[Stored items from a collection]
•••••

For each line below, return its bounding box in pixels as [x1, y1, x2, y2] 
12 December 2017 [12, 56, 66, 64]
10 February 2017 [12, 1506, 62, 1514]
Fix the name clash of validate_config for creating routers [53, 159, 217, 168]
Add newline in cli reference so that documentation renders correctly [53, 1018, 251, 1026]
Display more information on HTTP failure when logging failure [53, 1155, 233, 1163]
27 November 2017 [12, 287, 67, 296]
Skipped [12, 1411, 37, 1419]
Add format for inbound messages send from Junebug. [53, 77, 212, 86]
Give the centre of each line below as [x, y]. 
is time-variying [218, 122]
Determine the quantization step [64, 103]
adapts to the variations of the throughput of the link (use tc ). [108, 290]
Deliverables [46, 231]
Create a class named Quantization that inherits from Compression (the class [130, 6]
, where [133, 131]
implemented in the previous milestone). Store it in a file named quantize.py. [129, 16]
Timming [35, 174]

•••••

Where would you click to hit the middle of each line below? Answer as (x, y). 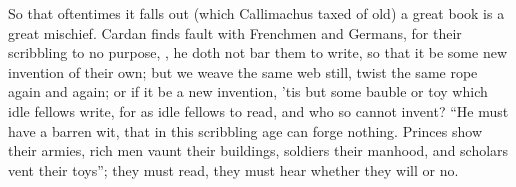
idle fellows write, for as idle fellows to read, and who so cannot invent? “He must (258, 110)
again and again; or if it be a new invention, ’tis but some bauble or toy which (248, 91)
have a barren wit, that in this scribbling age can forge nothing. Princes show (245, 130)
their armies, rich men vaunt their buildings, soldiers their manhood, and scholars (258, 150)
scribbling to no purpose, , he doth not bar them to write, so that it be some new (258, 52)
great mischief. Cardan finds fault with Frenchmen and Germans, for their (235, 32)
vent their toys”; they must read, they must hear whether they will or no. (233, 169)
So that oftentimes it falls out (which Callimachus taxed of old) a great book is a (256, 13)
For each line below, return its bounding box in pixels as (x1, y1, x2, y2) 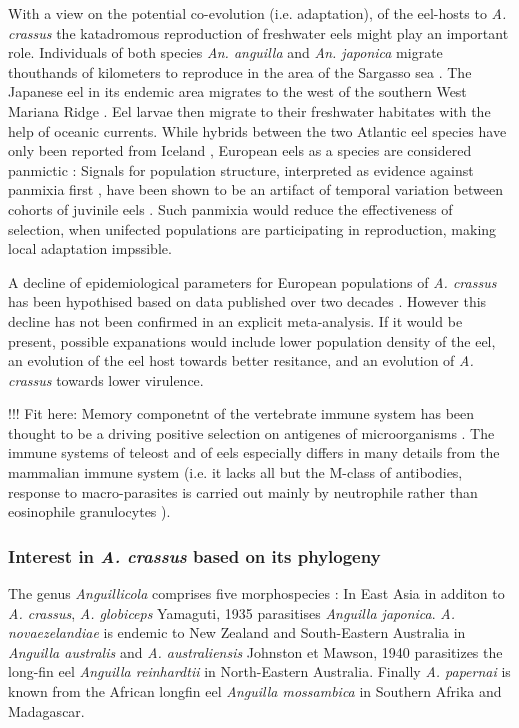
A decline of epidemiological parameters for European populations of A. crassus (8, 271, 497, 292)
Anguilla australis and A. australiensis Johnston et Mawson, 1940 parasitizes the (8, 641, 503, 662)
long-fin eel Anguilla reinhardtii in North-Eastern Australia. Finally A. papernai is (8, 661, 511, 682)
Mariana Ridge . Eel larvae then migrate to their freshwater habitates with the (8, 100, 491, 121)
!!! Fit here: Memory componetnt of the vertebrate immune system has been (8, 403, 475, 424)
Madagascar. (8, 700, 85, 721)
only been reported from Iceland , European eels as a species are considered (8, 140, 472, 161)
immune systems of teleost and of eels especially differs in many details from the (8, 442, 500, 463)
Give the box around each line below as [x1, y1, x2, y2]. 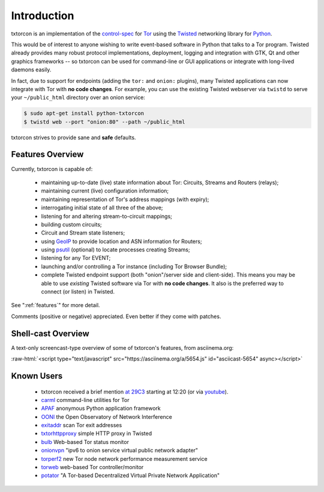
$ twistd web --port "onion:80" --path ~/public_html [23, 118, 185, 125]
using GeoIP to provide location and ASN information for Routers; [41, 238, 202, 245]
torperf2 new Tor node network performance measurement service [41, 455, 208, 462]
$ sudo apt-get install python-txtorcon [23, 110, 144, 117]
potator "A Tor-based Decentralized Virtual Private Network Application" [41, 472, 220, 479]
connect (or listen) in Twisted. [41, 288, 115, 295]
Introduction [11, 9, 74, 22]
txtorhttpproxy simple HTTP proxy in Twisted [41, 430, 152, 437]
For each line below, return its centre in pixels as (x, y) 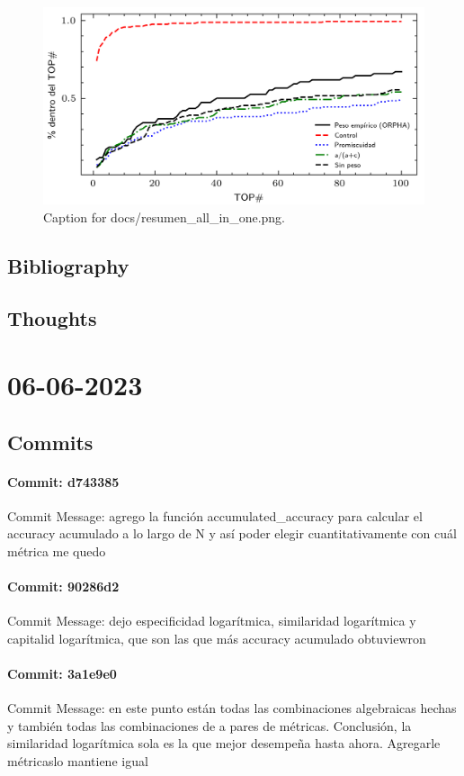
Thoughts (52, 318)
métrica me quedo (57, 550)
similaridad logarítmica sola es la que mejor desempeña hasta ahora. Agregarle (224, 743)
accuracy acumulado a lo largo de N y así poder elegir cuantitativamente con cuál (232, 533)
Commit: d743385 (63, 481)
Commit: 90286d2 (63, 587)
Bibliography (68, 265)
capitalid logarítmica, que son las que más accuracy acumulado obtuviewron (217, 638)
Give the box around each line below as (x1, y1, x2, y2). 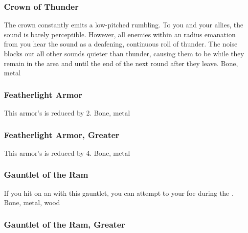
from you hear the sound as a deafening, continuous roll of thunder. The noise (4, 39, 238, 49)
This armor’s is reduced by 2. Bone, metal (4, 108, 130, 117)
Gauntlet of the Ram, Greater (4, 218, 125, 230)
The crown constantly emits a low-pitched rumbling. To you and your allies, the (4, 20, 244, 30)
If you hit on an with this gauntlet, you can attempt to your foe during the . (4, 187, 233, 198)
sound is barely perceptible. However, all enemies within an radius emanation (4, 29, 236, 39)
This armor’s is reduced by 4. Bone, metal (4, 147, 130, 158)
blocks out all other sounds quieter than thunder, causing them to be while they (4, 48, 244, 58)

•••••

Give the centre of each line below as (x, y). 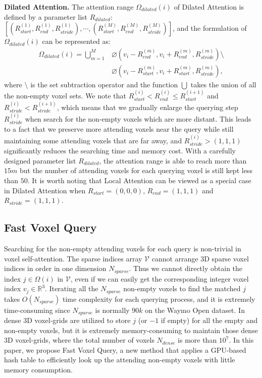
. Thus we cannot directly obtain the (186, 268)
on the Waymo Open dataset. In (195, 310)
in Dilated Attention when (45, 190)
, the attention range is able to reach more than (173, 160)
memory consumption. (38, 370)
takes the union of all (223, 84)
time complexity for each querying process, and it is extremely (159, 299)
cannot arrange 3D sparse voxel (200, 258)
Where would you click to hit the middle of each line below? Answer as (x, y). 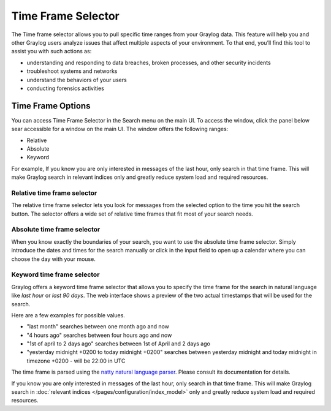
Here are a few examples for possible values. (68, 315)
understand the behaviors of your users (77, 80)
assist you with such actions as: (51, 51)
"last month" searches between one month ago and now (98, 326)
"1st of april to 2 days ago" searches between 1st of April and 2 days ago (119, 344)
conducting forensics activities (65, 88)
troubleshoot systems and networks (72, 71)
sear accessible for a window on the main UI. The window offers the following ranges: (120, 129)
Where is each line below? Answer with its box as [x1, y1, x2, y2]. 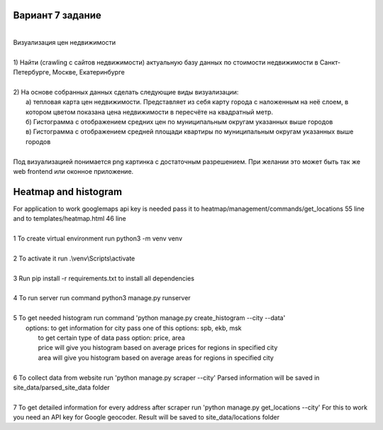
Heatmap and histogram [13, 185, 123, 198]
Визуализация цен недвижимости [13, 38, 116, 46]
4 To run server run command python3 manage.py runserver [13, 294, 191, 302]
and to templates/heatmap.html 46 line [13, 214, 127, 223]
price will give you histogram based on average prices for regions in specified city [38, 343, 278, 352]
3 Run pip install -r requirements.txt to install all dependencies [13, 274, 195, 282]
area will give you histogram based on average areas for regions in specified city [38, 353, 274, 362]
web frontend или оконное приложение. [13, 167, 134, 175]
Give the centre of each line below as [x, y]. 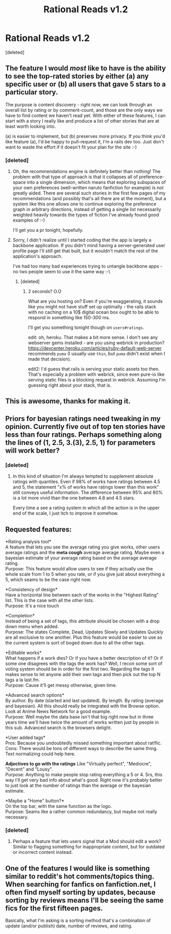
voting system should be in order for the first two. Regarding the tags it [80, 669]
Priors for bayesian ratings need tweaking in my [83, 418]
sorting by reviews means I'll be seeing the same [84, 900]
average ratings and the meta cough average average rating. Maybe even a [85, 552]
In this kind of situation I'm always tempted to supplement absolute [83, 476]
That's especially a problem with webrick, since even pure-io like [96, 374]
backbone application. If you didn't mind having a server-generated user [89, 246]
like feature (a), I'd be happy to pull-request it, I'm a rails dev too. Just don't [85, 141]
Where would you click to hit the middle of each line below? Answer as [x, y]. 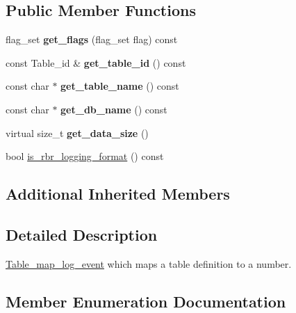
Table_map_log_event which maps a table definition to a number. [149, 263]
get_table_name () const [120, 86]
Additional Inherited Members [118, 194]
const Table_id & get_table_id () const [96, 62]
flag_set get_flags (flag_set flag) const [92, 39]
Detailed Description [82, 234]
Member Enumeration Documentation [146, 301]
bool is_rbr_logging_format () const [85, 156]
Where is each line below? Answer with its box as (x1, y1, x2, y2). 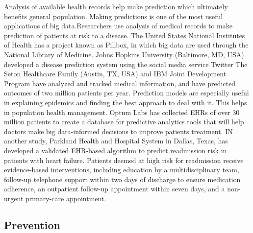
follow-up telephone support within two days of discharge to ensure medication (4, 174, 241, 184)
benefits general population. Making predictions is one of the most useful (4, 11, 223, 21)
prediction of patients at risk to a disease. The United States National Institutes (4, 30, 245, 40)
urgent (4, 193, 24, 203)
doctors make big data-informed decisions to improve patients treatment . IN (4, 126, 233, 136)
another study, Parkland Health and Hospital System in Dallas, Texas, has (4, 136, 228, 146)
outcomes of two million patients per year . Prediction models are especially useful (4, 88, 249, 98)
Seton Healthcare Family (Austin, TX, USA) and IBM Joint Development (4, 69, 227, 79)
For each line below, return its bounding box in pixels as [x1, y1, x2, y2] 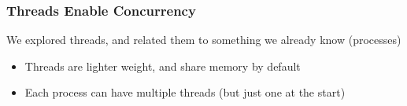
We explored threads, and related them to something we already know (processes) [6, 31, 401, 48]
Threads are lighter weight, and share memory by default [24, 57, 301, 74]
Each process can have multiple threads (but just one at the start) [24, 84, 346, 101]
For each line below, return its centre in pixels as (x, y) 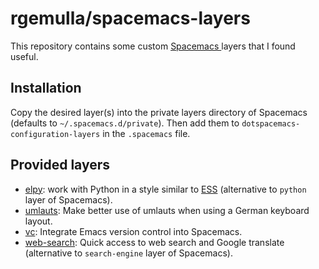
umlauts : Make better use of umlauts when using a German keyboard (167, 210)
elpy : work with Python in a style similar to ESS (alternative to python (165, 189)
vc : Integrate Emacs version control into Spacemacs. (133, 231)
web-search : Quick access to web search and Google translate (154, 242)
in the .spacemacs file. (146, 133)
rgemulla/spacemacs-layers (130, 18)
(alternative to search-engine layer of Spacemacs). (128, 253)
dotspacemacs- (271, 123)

•••••

The lines to return are those in the entries above that include "eels".

**Expected answer**:
only been reported from Iceland , European eels as a species are considered (8, 140, 472, 161)
immune systems of teleost and of eels especially differs in many details from the (8, 442, 500, 463)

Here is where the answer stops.